Forty five years after leaving Blue Note, the greatest living proponent of the Hammond B3 organ, Dr Lonnie Smith, is back on the label and in London to promote his new album, Evolution, at Ronnie Scott’s.
During his first show on Tuesday the Doctor expresses surprise and delight at returning to the label but it’s a move he’s earned on merit rather than sentiment, continuing to work and record throughout the intervening years, but it feels he’s now back home where he cut those classic late 60s soul-jazz albums Move Your Hand, Turning Point and Think plus the fabulous LPs with Lou Donaldson. “Lou’s doing great, I spoke to him the other day,” Lonnie tells me, “he’s family”. The esteem Smith holds the label is demonstrated when he explains the large ring he is wearing he had made using a piece of gravel taken from outside Rudy Van Gelder’s studio in Englewood Cliffs. “I haven’t told Rudy,” he remembers, seeming to wonder why.

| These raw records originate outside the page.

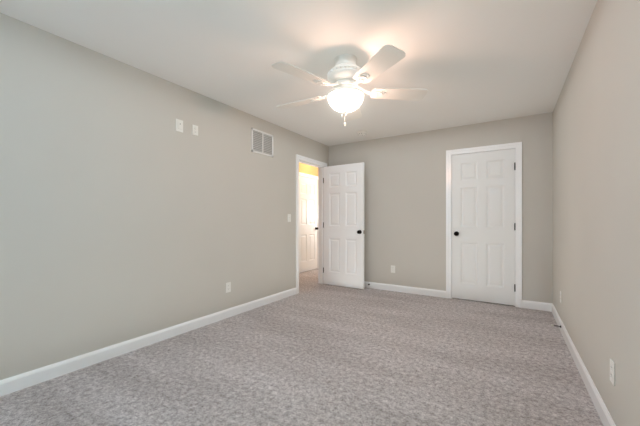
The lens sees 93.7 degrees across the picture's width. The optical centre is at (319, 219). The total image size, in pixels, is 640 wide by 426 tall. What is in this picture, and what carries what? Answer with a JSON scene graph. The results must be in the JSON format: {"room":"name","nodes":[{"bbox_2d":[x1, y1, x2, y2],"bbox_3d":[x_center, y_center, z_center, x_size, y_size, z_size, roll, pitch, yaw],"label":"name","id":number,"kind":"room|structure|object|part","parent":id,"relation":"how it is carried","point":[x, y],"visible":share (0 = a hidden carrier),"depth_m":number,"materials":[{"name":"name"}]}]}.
{"room":"empty bedroom","nodes":[
{"label":"empty bedroom","id":0,"kind":"room"},
{"bbox_2d":[0,13,328,379],"bbox_3d":[-0.670,-0.100,4.180,0.120,2.440,8.090,0,0,32],"label":"wall","id":1,"kind":"structure","parent":0,"point":[128,211],"depth_m":2.49,"materials":[{"name":"paint"}]},
{"bbox_2d":[0,287,296,396],"bbox_3d":[-1.536,1.070,2.685,0.014,0.100,4.398,0,0,32],"label":"baseboard","id":2,"kind":"structure","parent":1,"relation":"attached to","point":[12,384],"depth_m":2.48,"materials":[{"name":"white wood"}]},
{"bbox_2d":[176,119,182,132],"bbox_3d":[-1.373,-0.925,2.938,0.018,0.118,0.075,0,0,32],"label":"wall plate","id":3,"kind":"object","parent":1,"relation":"attached to","point":[179,125],"visible":1,"depth_m":2.93,"materials":[{"name":"white plastic"}]},
{"bbox_2d":[192,125,197,135],"bbox_3d":[-1.282,-0.925,3.087,0.014,0.100,0.065,0,0,32],"label":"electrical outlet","id":4,"kind":"object","parent":1,"relation":"attached to","point":[194,129],"visible":1,"depth_m":3.08,"materials":[{"name":"white plastic"}]},
{"bbox_2d":[226,282,230,292],"bbox_3d":[-1.054,0.775,3.453,0.008,0.115,0.070,0,0,32],"label":"electrical outlet","id":5,"kind":"object","parent":1,"relation":"attached to","point":[228,286],"visible":1,"depth_m":3.45,"materials":[{"name":"white plastic"}]},
{"bbox_2d":[251,128,272,156],"bbox_3d":[-0.749,-1.010,3.934,0.014,0.300,0.410,0,0,32],"label":"air vent","id":6,"kind":"object","parent":1,"relation":"in","point":[261,142],"visible":1,"depth_m":3.92,"materials":[{"name":"grey metal"}]},
{"bbox_2d":[296,154,326,293],"bbox_3d":[-0.176,0.061,4.962,0.154,2.117,0.904,0,0,32],"label":"door frame","id":7,"kind":"structure","parent":1,"relation":"attached to","point":[320,165],"depth_m":5.26,"materials":[{"name":"white wood"}]},
{"bbox_2d":[323,162,363,288],"bbox_3d":[0.374,0.093,5.027,0.796,2.030,0.166,0,0,34],"label":"entry door","id":8,"kind":"structure","parent":1,"relation":"in","point":[343,224],"depth_m":4.98,"materials":[{"name":"white painted wood"},{"name":"dark bronze hardware"}]},
{"bbox_2d":[0,0,596,145],"bbox_3d":[0.065,-1.370,2.248,3.426,0.100,5.610,0,0,32],"label":"ceiling","id":9,"kind":"structure","parent":0,"point":[466,62],"depth_m":2.31,"materials":[{"name":"white paint"}]},
{"bbox_2d":[271,45,427,125],"bbox_3d":[0.171,-1.052,2.494,1.273,0.535,1.323,0,0,32],"label":"fan","id":10,"kind":"object","parent":9,"relation":"hanging from","point":[347,76],"visible":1,"depth_m":2.36,"materials":[{"name":"white painted metal"},{"name":"white painted wood"},{"name":"frosted glass"}]},
{"bbox_3d":[0.211,-0.956,2.474,0.297,0.126,0.297,0,0,32],"label":"lamp shade","id":11,"kind":"part","parent":10,"relation":"part of","materials":[{"name":"white glass"}]},
{"bbox_3d":[0.211,-1.169,2.474,0.310,0.301,0.310,0,0,32],"label":"motor","id":12,"kind":"part","parent":10,"relation":"part of","materials":[{"name":"white metal"}]},
{"bbox_2d":[357,131,366,135],"bbox_3d":[0.632,-1.296,4.499,0.146,0.048,0.146,0,0,32],"label":"smoke detector","id":13,"kind":"object","parent":9,"relation":"attached to","point":[361,133],"visible":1,"depth_m":4.46,"materials":[{"name":"white plastic"}]},
{"bbox_2d":[0,269,602,425],"bbox_3d":[0.313,1.150,3.558,4.406,0.060,8.090,0,0,32],"label":"floor","id":14,"kind":"structure","parent":0,"point":[313,352],"depth_m":2.19,"materials":[{"name":"grey carpet"}]},
{"bbox_2d":[299,163,317,175],"bbox_3d":[-0.625,-0.100,6.086,0.120,2.440,4.820,0,0,32],"label":"wall","id":15,"kind":"structure","parent":0,"point":[308,169],"depth_m":6.56,"materials":[{"name":"paint"}]},
{"bbox_2d":[299,176,317,272],"bbox_3d":[-0.279,0.093,6.561,0.166,2.030,0.764,0,0,32],"label":"hall door","id":16,"kind":"structure","parent":15,"relation":"in","point":[308,228],"depth_m":6.54,"materials":[{"name":"white painted wood"},{"name":"dark bronze hardware"}]},
{"bbox_2d":[299,172,317,268],"bbox_3d":[-0.302,0.061,6.580,0.137,2.117,0.904,0,0,32],"label":"door frame","id":17,"kind":"structure","parent":15,"relation":"attached to","point":[308,176],"depth_m":6.87,"materials":[{"name":"white wood"}]},
{"bbox_2d":[329,112,552,302],"bbox_3d":[1.582,-0.100,4.537,3.306,2.440,0.120,0,0,32],"label":"wall","id":18,"kind":"structure","parent":0,"point":[405,205],"depth_m":4.45,"materials":[{"name":"paint"}]},
{"bbox_2d":[391,265,394,272],"bbox_3d":[1.151,0.775,4.733,0.070,0.115,0.008,0,0,32],"label":"electrical outlet","id":19,"kind":"object","parent":18,"relation":"attached to","point":[392,269],"visible":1,"depth_m":4.73,"materials":[{"name":"white plastic"}]},
{"bbox_2d":[364,281,445,297],"bbox_3d":[0.981,1.070,4.838,1.968,0.100,0.014,0,0,32],"label":"baseboard","id":20,"kind":"structure","parent":18,"relation":"attached to","point":[414,290],"depth_m":4.61,"materials":[{"name":"white wood"}]},
{"bbox_2d":[446,142,521,307],"bbox_3d":[2.214,0.061,4.101,0.904,2.117,0.182,0,0,32],"label":"door","id":21,"kind":"structure","parent":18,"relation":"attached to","point":[517,146],"depth_m":4.06,"materials":[{"name":"white wood"}]},
{"bbox_3d":[2.212,0.093,4.093,0.764,2.030,0.166,0,0,32],"label":"closet door","id":22,"kind":"part","parent":21,"relation":"part of","materials":[{"name":"white wood"}]},
{"bbox_2d":[522,300,551,311],"bbox_3d":[2.709,1.070,3.745,0.314,0.100,0.014,0,0,32],"label":"baseboard","id":23,"kind":"structure","parent":18,"relation":"attached to","point":[535,305],"depth_m":3.74,"materials":[{"name":"white wood"}]},
{"bbox_2d":[553,0,639,425],"bbox_3d":[1.430,-0.100,1.315,0.120,2.440,5.490,0,0,32],"label":"wall","id":24,"kind":"structure","parent":0,"point":[596,196],"depth_m":1.69,"materials":[{"name":"paint"}]},
{"bbox_2d":[552,303,615,425],"bbox_3d":[1.405,1.070,1.401,0.014,0.100,5.370,0,0,32],"label":"baseboard","id":25,"kind":"structure","parent":24,"relation":"attached to","point":[601,409],"depth_m":2.00,"materials":[{"name":"white wood"}]},
{"bbox_2d":[610,358,614,385],"bbox_3d":[1.490,0.775,1.530,0.008,0.115,0.070,0,0,32],"label":"electrical outlet","id":26,"kind":"object","parent":24,"relation":"attached to","point":[612,371],"visible":1,"depth_m":1.52,"materials":[{"name":"white plastic"}]}
]}

Another thing Smith has forgotten is the name of his current album, twice checking with guitarist Jonathan Kreisberg, and from which record ‘Pilgrimage’ was taken (The Healer). When the audience start chuckling Smith, with an ever-present twinkle in his eye, says “Don’t laugh, I’ve made 50-60 albums.” It’s a fair point.
Much of the material though is taken from his previous two albums; opening with the atmospheric, New York-in-the-drizzle, cinematic ‘Backtrack’. From there on his trio –the virtuoso Kreisberg is joined with the man with the neatest drum set-up in the business, Johnathan Blake, whose playing is as a funky as his all-on-one-level set-up is tidy – cook up a shimmering potion which, when they bring to the boil at intervals, turns Scott’s club into a furnace of groove.
There’s so much depth in Smith’s repertoire that the practice of tagging it by genre is frankly ludicrous: jazz, soul, blues, gospel, spiritual, classical, funk, rock, standards, whatever. Smith weaves through them all and more. One moment the Doc is pumping away like in a Blaxploitation movie soundtrack, the next scarcely making a sound as an ethereal beauty delicately takes over. Original composition ‘For Heaven’s Sake’ makes its first ever live performance “We’re stepping on to thin ice here. If you don’t like it, listen to the version on the new CD” he jokes, whilst adaptations of ‘My Favourite Things’ and ‘Straight No Chaser’ are more easily recognisable albeit done in a Hammond heavy style.
The good Doctor is mischievous rascal and has one last trick up his robes as he exits the stage gingerly with the exaggerated aid of a walking cane. Once at the nearest table he picks up the cane and begins to slap a rhythm on what is in fact his electrified “Slaperoo” which puzzles one man who appears to ask what it is. “It’s magic,” replies Smith, who continues to merrily circle the club. Watching a man in his 70s play a funky synth-sound on a souped-up silver walking stick/didgeridoo, held like a guitar, before launching his trio into a blistering finale with 'Play It Back' isn’t something one sees every evening. It is, like Dr. Lonnie Smith himself, most definitely magic.
Evolution by Dr. Lonnie Smith is out now on Blue Note Records.